« Mes passions m’ont fait vivre, et mes passions m’ont tué », écrit Jean-Jacques Rousseau, dans Les confessions (Livre V). Toutefois, le compositeur le plus inspiré par la Passion du Christ se nomme Johann Sebastian Bach, et Akadêmia – qui fête en ce mois de mars ses trente ans ! – a sans doute contribué à asseoir la réputation de chef-d’œuvre du genre de sa Passion selon Saint Mathieu [lire notre chronique du 24 août 2011].

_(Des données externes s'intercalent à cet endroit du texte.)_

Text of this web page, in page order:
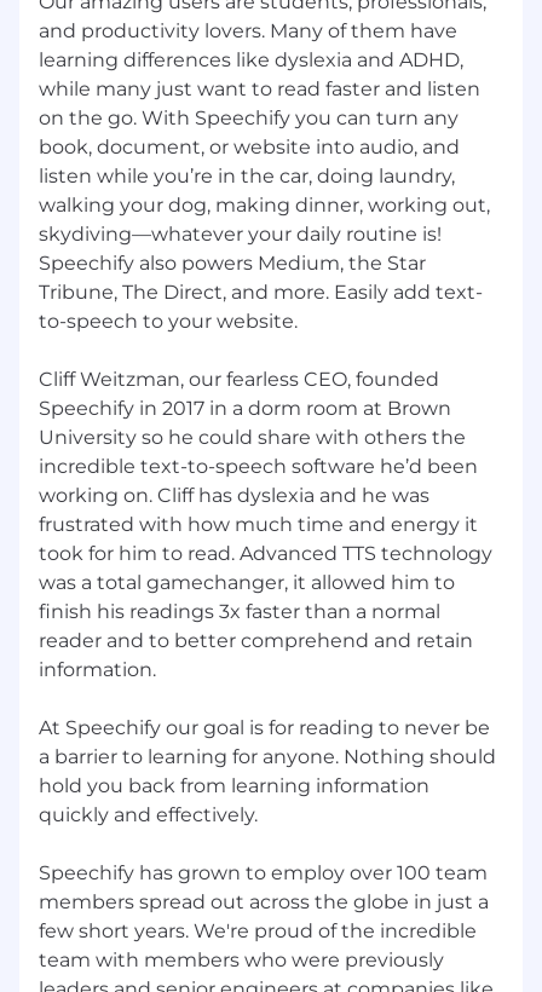
And don’t forget to include links to your
portfolio and LinkedIn.
Not looking but know someone who would
make a great fit?
Refer them!
Speechify is committed to a diverse and
inclusive workplace.
Speechify does not discriminate on the basis of
race, national origin, gender, gender identity,
disability, age, or other legally protected status.
and productivity lovers. Many of them have
learning differences like dyslexia and ADHD,
while many just want to read faster and listen
on the go. With Speechify you can turn any
book, document, or website into audio, and
listen while you’re in the car, doing laundry,
walking your dog, making dinner, working out,
skydiving—whatever your daily routine is!
Speechify also powers Medium, the Star
Tribune, The Direct, and more. Easily add text-
to-speech to your website.
Cliff Weitzman, our fearless CEO, founded
Speechify in 2017 in a dorm room at Brown
University so he could share with others the
incredible text-to-speech software he’d been
working on. Cliff has dyslexia and he was
frustrated with how much time and energy it
took for him to read. Advanced TTS technology
was a total gamechanger, it allowed him to
finish his readings 3x faster than a normal
reader and to better comprehend and retain
information.
At Speechify our goal is for reading to never be
a barrier to learning for anyone. Nothing should
hold you back from learning information
quickly and effectively.
Speechify has grown to employ over 100 team
members spread out across the globe in just a
few short years. We're proud of the incredible
team with members who were previously
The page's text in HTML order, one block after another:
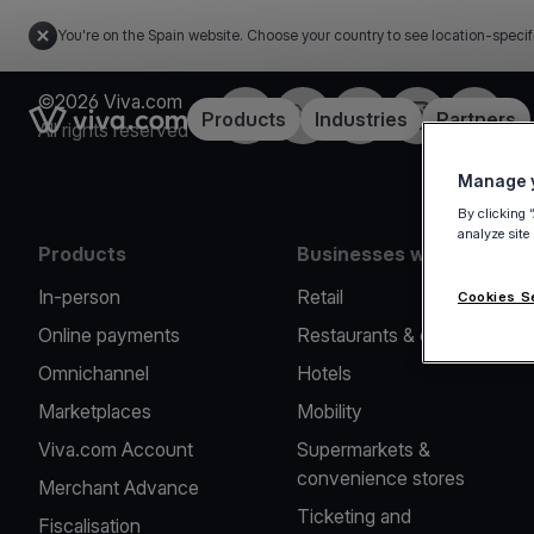
You're on the Spain website. Choose your country to see location-
Link to the homepageProducts Industries Partners
©2026 Viva.com
All rights reserved
FacebookTwitterLinkedInInstagramYouTube
Products
In-person
Online payments
Omnichannel
Marketplaces
Viva.com Account
Merchant Advance
Fiscalisation
Businesses we serve
Retail
Restaurants & cafes
Hotels
Mobility
Supermarkets &
convenience stores
Ticketing and
Manage
By clicking
analyze
Cookies

À la fin de l’été 2014, en l’église Saint-Genès des Carmes de Clermont-Ferrand, l’ensemble champenois a enregistré un nouveau disque-référence, incontournable, mêlant des extraits des deux Passions de Bach à un texte commandé au poète Jean-Pierre Siméon, lu ici par la comédienne Clotilde Mollet, Et ils me cloueront sur le bois (ce poème dramatique est paru aux Solitaires Intempestifs en 2013, année de création du projet lyrique offert ensuite sur les scènes pendant près de deux ans).

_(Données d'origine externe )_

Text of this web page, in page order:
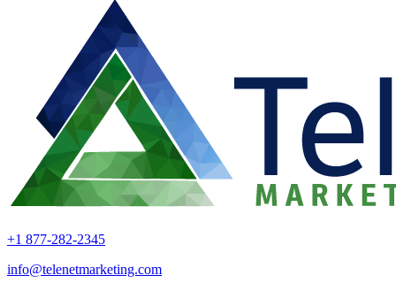
+1 877-282-2345
info@telenetmarketing.com
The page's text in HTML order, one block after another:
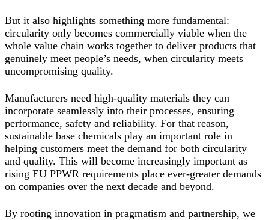
But it also highlights something more fundamental:
circularity only becomes commercially viable when the
whole value chain works together to deliver products that
genuinely meet people’s needs, when circularity meets
uncompromising quality.
Manufacturers need high-quality materials they can
incorporate seamlessly into their processes, ensuring
performance, safety and reliability. For that reason,
sustainable base chemicals play an important role in
helping customers meet the demand for both circularity
and quality. This will become increasingly important as
rising EU PPWR requirements place ever-greater demands
on companies over the next decade and beyond.
By rooting innovation in pragmatism and partnership, we
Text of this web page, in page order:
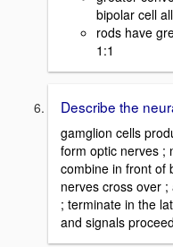
bipolar cell
rods have
1:1
Describe the
gamglion cells
form optic nerves ;
combine in front of
nerves cross over
; terminate in the
and signals
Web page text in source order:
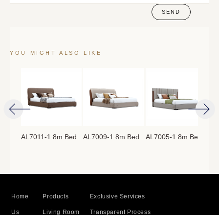
SEND
YOU MIGHT ALSO LIKE
AL7011-1.8m Bed AL7009-1.8m Bed AL7005-1.8m Bed
Home
Us
Products
Living Room
Exclusive Services
Transparent Process
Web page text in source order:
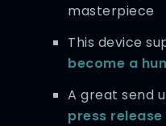
masterpiece
This device
become a
A great send
press
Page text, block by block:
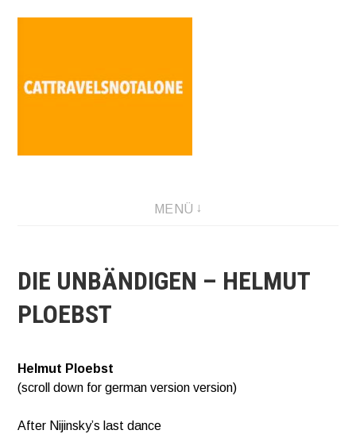
SABINA HOLZER performance-artist. writer. movement-
MENÜ
DIE UNBÄNDIGEN – HELMUT
PLOEBST
Helmut Ploebst
(scroll down for german version version)
After Nijinsky’s last dance
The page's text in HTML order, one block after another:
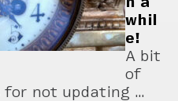
whil
e!
A bit
of
for not updating …
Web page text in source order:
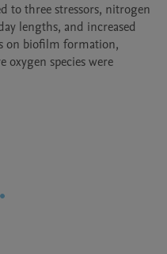
to three stressors, nitrogen
lengths, and increased
on biofilm formation,
species were
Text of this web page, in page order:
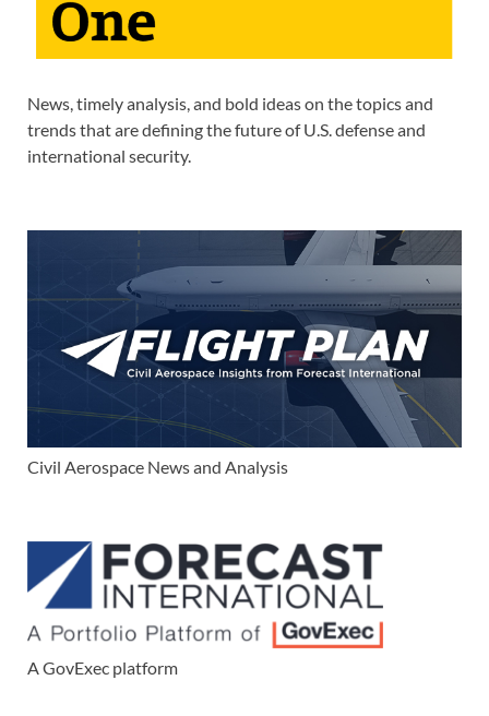
News, timely analysis, and bold ideas on the topics and
trends that are defining the future of U.S. defense and
international security.
Civil Aerospace News and Analysis
A GovExec platform

« Il va mourir il va mourir bientôt il le dit comment est-ce possible comment ? » Ouverte en incipit par cette brève annonce d’une mort imminente et acceptée, l’œuvre semble surtout empreinte de sérénité, de sagesse et d’amour, lancée à la recherche d’une poésie élémentaire au cœur du drame biblique si profond, ici habilement dépouillé. En alternance avec la lecture de plus en plus démonstrative, sobre mais forte, toute à voix nue, la musique entraîne d’abord dans un tourbillon choral sensuel, aux violons agités sur une basse continue glacée, de par l’angoissant Herr, unser Herrscher (début de la Passion selon Saint Jean, où il correspond à l’arrestation). Le récit se poursuit dans un admirable souci de beauté grave, notamment dans le chant, délicat, paisible et comme hanté, du contre-ténor Paulin Bündgen pour Du lieber Heiland du Buss und Reu (évoquant, dans la première partie de la Passion selon Saint Mathieu, les larmes de Marie versées tel un parfum sur « Jésus fidèle »).

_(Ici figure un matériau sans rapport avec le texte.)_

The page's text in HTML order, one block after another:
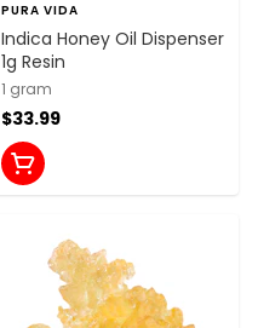
PURA VIDA
Indica Honey Oil Dispenser
1g Resin
1 gram
$33.99
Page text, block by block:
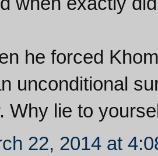
he forced
unconditional
Why lie to
22, 2014 at
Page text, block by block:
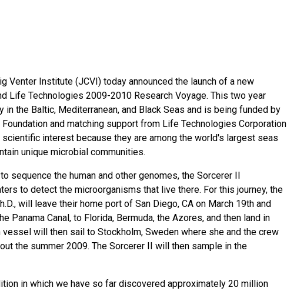
Venter Institute (JCVI) today announced the launch of a new
Life Technologies 2009-2010 Research Voyage. This two year
the Baltic, Mediterranean, and Black Seas and is being funded by
and matching support from Life Technologies Corporation
interest because they are among the world's largest seas
unique microbial communities.
sequence the human and other genomes, the Sorcerer II
to detect the microorganisms that live there. For this journey, the
will leave their home port of San Diego, CA on March 19th and
Panama Canal, to Florida, Bermuda, the Azores, and then land in
vessel will then sail to Stockholm, Sweden where she and the crew
the summer 2009. The Sorcerer II will then sample in the
in which we have so far discovered approximately 20 million
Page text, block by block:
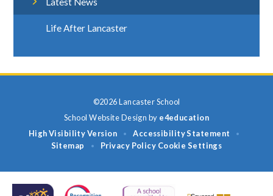
Life After Lancaster
©2026 Lancaster School
School Website Design by e4education
High Visibility Version
• Accessibility Statement •
Sitemap • Privacy Policy Cookie Settings
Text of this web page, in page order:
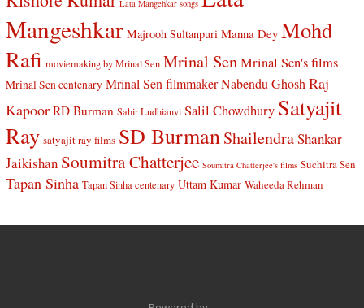
Lata Mangehkar songs
Mangeshkar Majrooh Sultanpuri Manna Dey Mohd
Rafi moviemaking by Mrinal Sen Mrinal SenMrinal Sen's films
Mrinal Sen centenary Mrinal Sen filmmaker Nabendu Ghosh Raj
Kapoor RD Burman Sahir Ludhianvi Salil Chowdhury Satyajit
Ray satyajit ray films SD BurmanShailendraShankar
Jaikishan Soumitra Chatterjee Soumitra Chatterjee's films Suchitra Sen
Tapan Sinha Tapan Sinha centenary Uttam Kumar Waheeda Rehman

Au second disque, les émotions surnaturelles prennent le pas sur la destinée humaine, ainsi le déchirant message de pitié Erbarme dich (Passion selon Saint Mathieu, suivant le reniement de Pierre), petite merveille de l’orchestre et de Paulin Bündgen [lire notre chronique du 2 octobre 2013]. La musique s’anime encore un peu plus après le suicide de Judas, avec l’air Gebt mir meinen Jesum wieder (point d’exclamation de cette même Passion), offert par le baryton Benoît Arnould, au ton impératif et puissant [lire nos chroniques du 13 avril 2014 et du 28 août 2006]. Ainsi les voix se corsent pour mieux souligner l’héroïsme de Jésus, depuis les humiliations au palais de Caïphe jusqu’au trépas. Au triomphe de l’amour, le jeune soprano hongrois Emőke Baráth, souvent applaudie dans nos colonnes [lire nos chroniques du 12 janvier 2016, du 17 janvier 2014, du 9 juillet 2013 et du 16 août 2012, entre autres], atteint le sublime avec l’air Aus Liebe (à l’heure de la condamnation de Jésus par le peuple juif – Saint Mathieu), avant qu’au tombeau ne conclue en douceur le chœur final de la Passion selon Saint Jean, magnifique, rédempteur Ruht wohl, ihr heiligen Gebeine.
Expérimentale, cette passerelle à travers les arts et les langues l’est assurément. Le programme concocté par la cheffe Françoise Lasserre avec l’aide des mots Siméon nous entraîne dans une ambiance certes déconcertante, mais assez unique dans le genre baroque… et au delà. Avec Akadêmia, on tend vers l’accord parfait, l’amour universel.